Information:
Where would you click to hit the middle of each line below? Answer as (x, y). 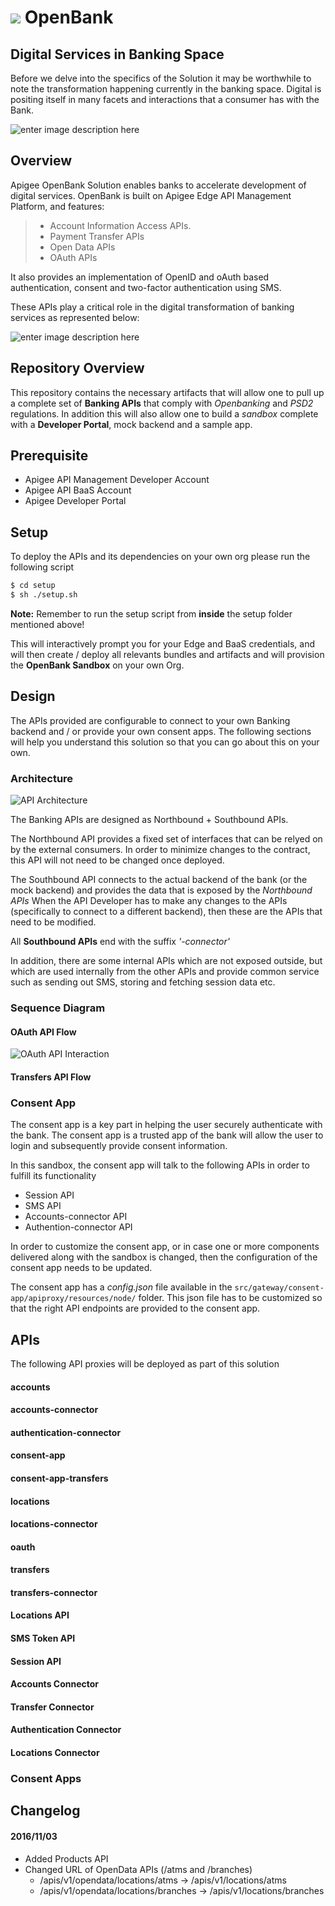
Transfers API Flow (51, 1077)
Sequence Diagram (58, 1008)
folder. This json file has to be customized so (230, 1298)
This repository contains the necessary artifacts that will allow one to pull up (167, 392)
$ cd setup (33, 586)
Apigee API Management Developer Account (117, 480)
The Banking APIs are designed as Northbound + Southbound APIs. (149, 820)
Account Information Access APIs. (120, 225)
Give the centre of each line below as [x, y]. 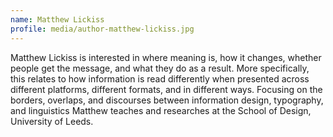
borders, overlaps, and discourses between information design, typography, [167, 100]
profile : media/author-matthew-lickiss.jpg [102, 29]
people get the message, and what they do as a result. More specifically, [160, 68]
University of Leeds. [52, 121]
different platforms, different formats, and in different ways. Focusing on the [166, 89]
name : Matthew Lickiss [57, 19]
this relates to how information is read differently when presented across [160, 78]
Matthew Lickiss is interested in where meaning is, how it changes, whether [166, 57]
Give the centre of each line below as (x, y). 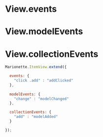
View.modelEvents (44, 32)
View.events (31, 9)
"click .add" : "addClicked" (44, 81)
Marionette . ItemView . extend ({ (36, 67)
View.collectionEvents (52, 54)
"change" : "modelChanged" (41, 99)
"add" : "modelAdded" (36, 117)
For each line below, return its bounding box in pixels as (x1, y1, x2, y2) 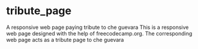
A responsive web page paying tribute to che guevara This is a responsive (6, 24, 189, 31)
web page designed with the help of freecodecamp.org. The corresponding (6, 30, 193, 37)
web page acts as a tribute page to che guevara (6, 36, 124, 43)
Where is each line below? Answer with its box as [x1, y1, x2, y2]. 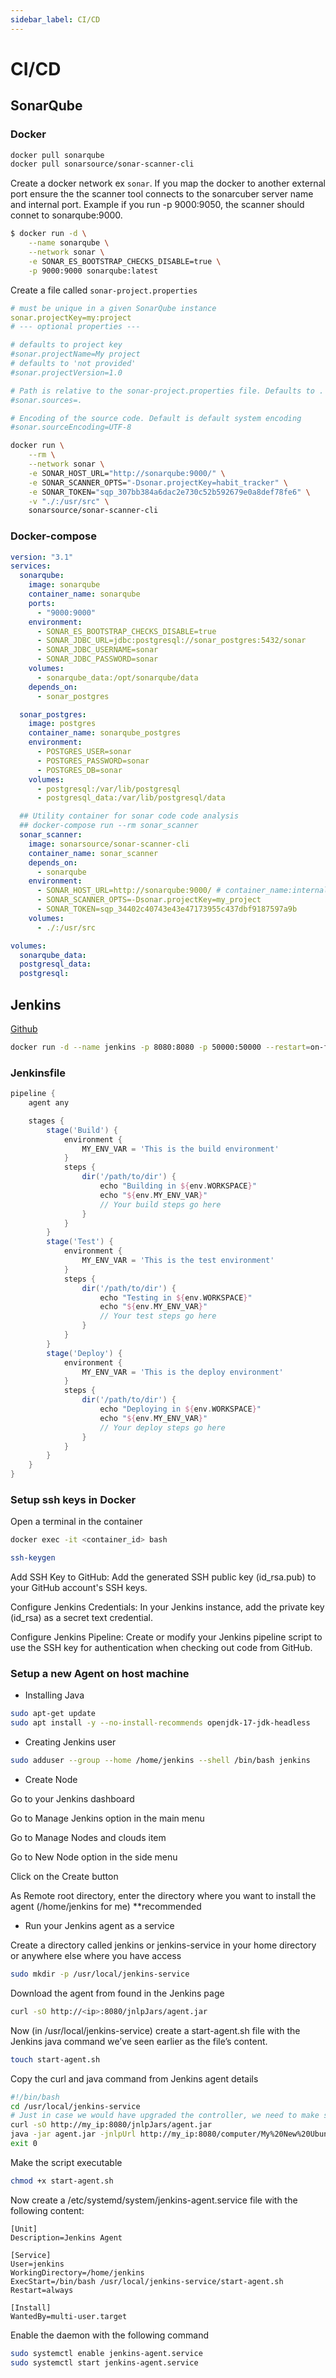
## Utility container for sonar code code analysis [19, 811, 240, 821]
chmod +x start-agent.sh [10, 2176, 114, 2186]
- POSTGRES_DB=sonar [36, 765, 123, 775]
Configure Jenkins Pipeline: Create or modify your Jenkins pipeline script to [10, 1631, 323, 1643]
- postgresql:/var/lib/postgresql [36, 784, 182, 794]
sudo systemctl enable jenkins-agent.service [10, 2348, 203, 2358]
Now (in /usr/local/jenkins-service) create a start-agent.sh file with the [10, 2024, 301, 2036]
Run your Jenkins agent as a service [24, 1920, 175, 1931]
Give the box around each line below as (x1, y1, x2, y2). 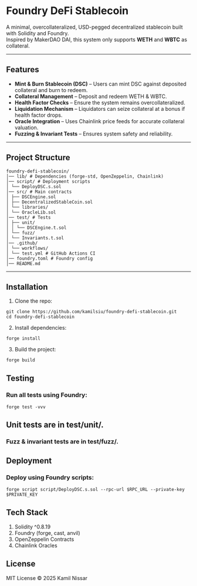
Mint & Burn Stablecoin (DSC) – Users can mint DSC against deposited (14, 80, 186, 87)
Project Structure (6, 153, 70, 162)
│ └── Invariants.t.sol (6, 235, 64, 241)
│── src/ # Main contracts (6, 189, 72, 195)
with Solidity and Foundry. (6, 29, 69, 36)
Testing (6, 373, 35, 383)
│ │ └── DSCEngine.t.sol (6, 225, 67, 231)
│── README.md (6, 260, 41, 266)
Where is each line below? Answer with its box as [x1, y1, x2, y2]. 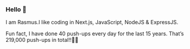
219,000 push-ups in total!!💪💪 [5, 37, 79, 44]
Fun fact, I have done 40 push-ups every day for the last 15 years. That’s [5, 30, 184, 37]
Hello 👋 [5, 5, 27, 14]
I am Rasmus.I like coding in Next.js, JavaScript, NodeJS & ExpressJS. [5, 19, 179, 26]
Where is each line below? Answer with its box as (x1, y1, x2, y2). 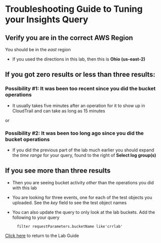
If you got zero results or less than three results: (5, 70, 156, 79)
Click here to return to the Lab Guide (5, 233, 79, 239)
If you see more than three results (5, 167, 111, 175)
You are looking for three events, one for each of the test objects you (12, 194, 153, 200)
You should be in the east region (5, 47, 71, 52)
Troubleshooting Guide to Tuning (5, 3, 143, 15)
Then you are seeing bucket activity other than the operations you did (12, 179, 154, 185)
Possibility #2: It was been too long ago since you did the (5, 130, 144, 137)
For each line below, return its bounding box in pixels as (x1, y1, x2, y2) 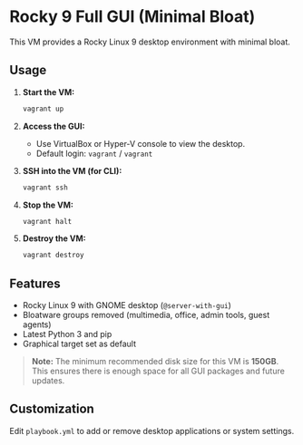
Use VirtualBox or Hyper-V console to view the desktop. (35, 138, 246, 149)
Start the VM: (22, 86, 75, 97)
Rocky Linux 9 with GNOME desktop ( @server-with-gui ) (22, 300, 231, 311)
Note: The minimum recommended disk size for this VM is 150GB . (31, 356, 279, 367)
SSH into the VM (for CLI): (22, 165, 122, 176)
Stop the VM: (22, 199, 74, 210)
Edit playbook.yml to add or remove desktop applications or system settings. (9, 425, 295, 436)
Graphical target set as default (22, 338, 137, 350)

What is required: Starting at the line that contains "If you got zero" and stopping after the line that contains "Troubleshooting Guide to", write out every line exactly as it appears above, and no other line.

Output of the exercise:
If you got zero results or less than three results: (5, 70, 156, 79)
Click here to return to the Lab Guide (5, 233, 79, 239)
If you see more than three results (5, 167, 111, 175)
You are looking for three events, one for each of the test objects you (12, 194, 153, 200)
You should be in the east region (5, 47, 71, 52)
Troubleshooting Guide to Tuning (5, 3, 143, 15)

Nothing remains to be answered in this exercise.